Dear R-mates,
# Here's what I am trying to do. I have a dataset like this:
id = c(rep(1,8), rep(2,8))
dur1 <- c( 17,18,19,18,24,19,24,24 )
est1 <- c( rep(1,5), rep(2,3) )
dur2 <- c(1,1,3,4,8,12,13,14)
est2 <- rep(1,8)
mydata = data.frame(id,
estat=c(est1, est2),
durat=c(dur1, dur2))
# I want to one have this:
id = c(rep(1,8), rep(2,8))
dur1 <- c( 17,18,19,20,28,1,2,3 )
est1 <- c( rep(1,5), rep(2,3) )
dur2 <- c(1,2,3,4,12,13,14,15)
est2 <- rep(1,8)
mydata2 = = data.frame(id,
estat=c(est1, est2),
durat=c(dur1, dur2))
# What is happening here? I have a longitudinal dataset.
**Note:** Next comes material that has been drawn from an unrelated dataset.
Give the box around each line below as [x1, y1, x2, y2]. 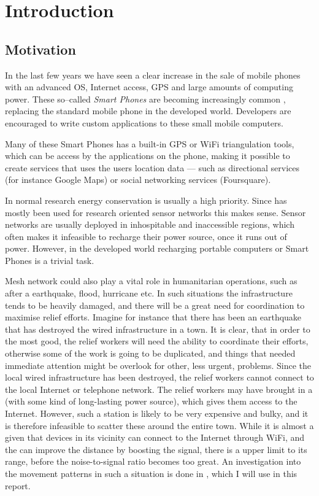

# Individuals are observed 8 times, and each time each of them are in a
certain state J (here, J={1,2}).
# Each observation is one unit of time away from the following one, except
observations 4 and 5, which are 8 units of time away from each other.
# So here we have individual 1 migrating from state 1 to state 2 at
observation #6,
# while individual 2 stays in state 1 as long as we can observe her.
# I am interested in the spell (duration) of each state.
# However, the durations are clearly mismesuared, and now I am trying to
give some consistency to the data.
# I am assuming that the first duration is correct. Departing from this, I
wrote the following function:
d <- function(dur,est)
{
if ( sum( diff(est) )==0 ) # for those who didn't change state
{
for( i in c(2:4))
dur[i] <- dur[i-1] + 1
dur[5] <- dur[4] + 8
for( i in c(6:8) )
dur[i] <- dur[i-1] + 1
}
if ( sum( diff(est) )!=0 ) # for those who changed state
{
j = which(diff(est)!=0) + 1 # j is when the change occured
dur[j] = 1
k0 = which( c(1:8) < j )[-c(1)]
k1 = which( c(1:8) > j )
if(length(j) > 1)
{
for( i in 1:(length(j)-1) )
k2 = c(1:8)[c(1:8)> j[i] & c(1:8)< j[i+1]]
k = unique( c(k0,k1,k2) )
}
k = unique( c(k0,k1) )
k = k[!k%in%j]
if(5%in%k)
{
k = k[k != 5]
for(i in k[k<5])
dur[i] = dur[i-1] + 1
dur[5] = dur[4] + 8
for(i in k[k>5])
dur[i] = dur[i-1] + 1
} else
{
for(i in k)
dur[i] = dur[i-1] + 1
}
}
dur
}
# Now, if a do
d(dur1, est1)
# and
d(dur2,est2)
# I get what I want, except from the fact that I couldn't do this for a
large dataset.
# So I decide to use tapply. But this gives me
new.durat <- tapply(mydata$durat, IND=mydata$id, FUN=d,
est=mydata$estat)
mydata$new.durat <- unlist(new.durat)
> mydata
id estat durat new.durat
1 1 1 17 17
2 1 1 18 18
3 1 1 19 19
4 1 1 18 20
5 1 1 24 28
6 1 2 19 29
7 1 2 24 30
8 1 2 24 31
9 2 1 1 1
10 2 1 1 2
11 2 1 3 3
12 2 1 4 4
13 2 1 8 12
14 2 1 12 13
15 2 1 13 14
16 2 1 14 15
# what is not what I want. I can't figure it out why, but when I use tapply,
# the logical expression "sum( diff(est) )==0" turns out to be true
for both
individuals
# (whereas we know this is true only for individual #2).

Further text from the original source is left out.